少少與之。一為血虛發熱。一為陰虛發熱之專劑。勿以迂緩而忽諸。若貪功而妄行雜治。則與抱薪救焚不殊也。況有中氣久為藥憊。畏食泄瀉。或下利膿血。無論寒熱補瀉。即獨參、理中。下咽必增煩劇。即宜屏除藥石。但與稀糜養其胃氣。次以餚核助其氣血。五穀為養。五肉為助。

未嘗不為軒岐要旨也。當知樂蠱傷胃。則胃之畏藥。所不待言。惟使穀神敷布。日漸向安。經云。安穀者昌。安穀者過期。未聞服藥得以長生也。操司命之權者。何不思之甚耶。

2. 臭毒

臭毒。俗名發痧。皆由中氣素虧之故。蓋脾胃之所喜者香燥。所惡者臭濕。今脾胃真氣有虧。或素多濕鬱。所以不能主持。故臭惡之氣。得以直犯無禁。發則腹痛。不能飲食。或上連頭額俱痛。或下連腿及委中俱痛。甚至有欲吐不吐。欲瀉不瀉。或四肢厥逆。面青脈伏。或遍體壯熱。

面紫脈堅。此平昔火衰火盛之別也。有痛死不知人。少間復甦者。有腹痛不時上攻。水漿不入。數日不已者。欲試真否。但與生黃豆嚼之。覺香甜者。即是臭毒。覺腥者非也。舉世有用水搭肩背及臂者。有以苧麻水濕刮之者。有以瓷碗油潤刮之者。有以瓷鋒針刺委中出血者。

有以油紙點照。視背上有紅點處皆烙之者。總欲使腠理開通之意。又有以冷水咽椒數十粒者。有以白礬生研冷水。調服二三錢者。然椒性辛散。誤餌無妨。礬性酸澀。苟非臭毒。為禍不淺。多有誤認食積。屢攻不愈。綿延十日半月而死者。常見有大飲冷水。而變下痢者。亦有飲水停於肺中。

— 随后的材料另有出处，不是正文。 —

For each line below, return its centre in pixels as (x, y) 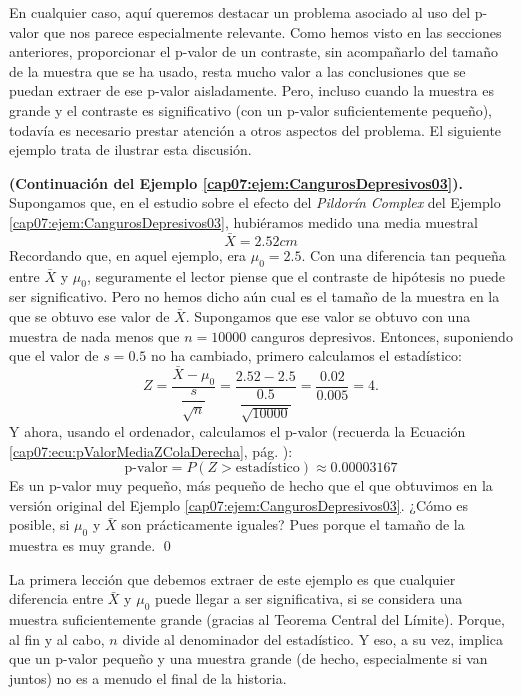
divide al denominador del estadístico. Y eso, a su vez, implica (313, 638)
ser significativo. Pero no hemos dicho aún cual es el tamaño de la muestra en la (254, 296)
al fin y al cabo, (57, 638)
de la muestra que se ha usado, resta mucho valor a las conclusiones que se (237, 70)
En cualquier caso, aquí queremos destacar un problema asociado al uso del (240, 12)
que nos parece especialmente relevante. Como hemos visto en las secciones (272, 31)
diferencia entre (56, 598)
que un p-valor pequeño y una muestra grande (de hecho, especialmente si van (248, 658)

而變水腫者。有誤服礬水。呃逆嘔噦不止者。有刺委中去血過多。移時而死者。亦有傷寒陰證腹痛。誤刺委中。及飲冷水。而致不救者。又有內傷冷食腹痛。誤刺委中。而致轉劇者。誠可憫也。按此腹痛。乃陰邪穢氣。郁遏脾胃中伏火。兩邪相擊而致。每苦時常舉發。藥之不應。

古法。有初得病時。飲以艾湯試吐。即是此證。有以蠶蛻紙泡湯飲之。溫覆取汗。蓋蠶性豁痰祛風利竅。其紙已經鹽過而順下最速也。余嘗謂此證既屬中土氣衰。穢氣內賊。便當用利氣藥以散穢濁之氣。合用一味香附。童便浸曬為末。停湯頓服四五錢立效。或越鞠丸沉香降氣散亦佳。

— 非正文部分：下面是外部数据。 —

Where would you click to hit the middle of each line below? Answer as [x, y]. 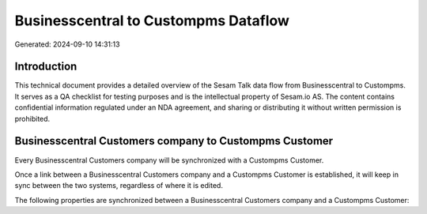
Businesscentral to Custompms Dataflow [152, 21]
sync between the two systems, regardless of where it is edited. [119, 186]
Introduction [46, 67]
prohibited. [32, 118]
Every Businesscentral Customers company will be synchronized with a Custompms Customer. [169, 160]
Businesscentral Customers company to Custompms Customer [174, 141]
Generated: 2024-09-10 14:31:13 [67, 44]
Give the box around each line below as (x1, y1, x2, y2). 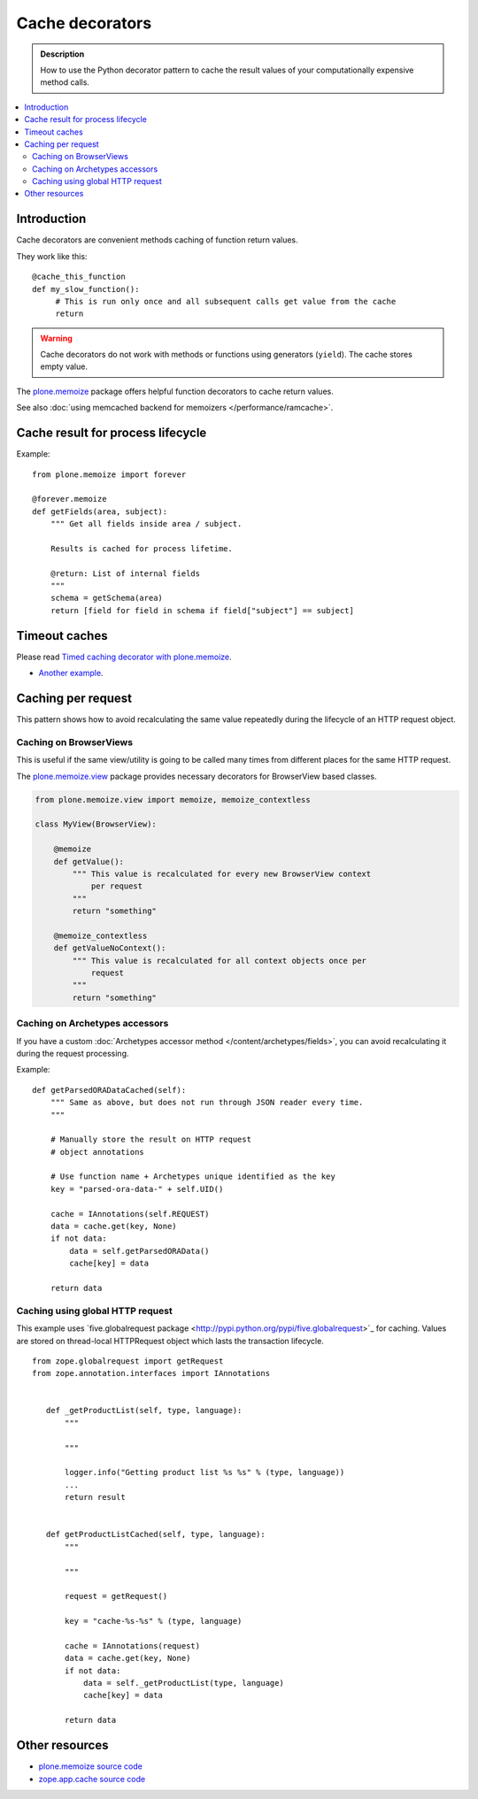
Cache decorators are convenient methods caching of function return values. (16, 234, 298, 245)
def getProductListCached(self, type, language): (45, 1529, 266, 1540)
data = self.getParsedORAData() (69, 1246, 210, 1256)
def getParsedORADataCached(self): (32, 1085, 187, 1095)
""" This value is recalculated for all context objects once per (72, 956, 367, 965)
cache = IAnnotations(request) (65, 1641, 201, 1650)
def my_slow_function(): (32, 284, 140, 294)
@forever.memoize (32, 494, 107, 504)

又脾虛挾火。兼犯穢氣。則心腹擾痛。上下不通。俗謂之乾霍亂。近世謂之絞腸痧。以穢氣在外。固結不散。火邪在內。攻擊不開。故為證最急。急以鹽置刀頭燒紅。淬水中。攪勻灌吐。以升提鬱閉之氣。然後以藿香正氣散。放溫與之。曾見有熱服湯藥而斃者。有服玉樞丹蘇合香丸而愈者。

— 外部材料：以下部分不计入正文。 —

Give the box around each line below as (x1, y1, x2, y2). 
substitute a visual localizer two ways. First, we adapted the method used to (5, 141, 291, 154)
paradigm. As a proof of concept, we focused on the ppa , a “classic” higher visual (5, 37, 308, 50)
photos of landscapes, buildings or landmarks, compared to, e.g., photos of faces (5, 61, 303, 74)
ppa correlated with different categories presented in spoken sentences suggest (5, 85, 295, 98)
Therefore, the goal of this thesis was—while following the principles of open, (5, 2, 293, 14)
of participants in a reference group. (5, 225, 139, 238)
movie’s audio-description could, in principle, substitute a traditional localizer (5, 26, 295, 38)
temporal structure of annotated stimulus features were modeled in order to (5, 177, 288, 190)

然不若鹽湯和童便為最。點眼砂亦佳。但凡臭惡腹痛。脈或伏。或細小緊澀。或堅勁搏指中而帶促結。皆是陰逆陽伏之象。不可誤認陰寒而投熱藥。致動其火。為害不可勝言。非但熱藥當禁。即砂仁辛溫香竄。生薑辛辣上升氣。酒辛烈助火。皆當忌之。熱湯亦切勿與。熱浴尤為大忌。

熱則上衝莫制也。若見面青唇黑。脈勁搏指。厥逆喘促者。多不可救也。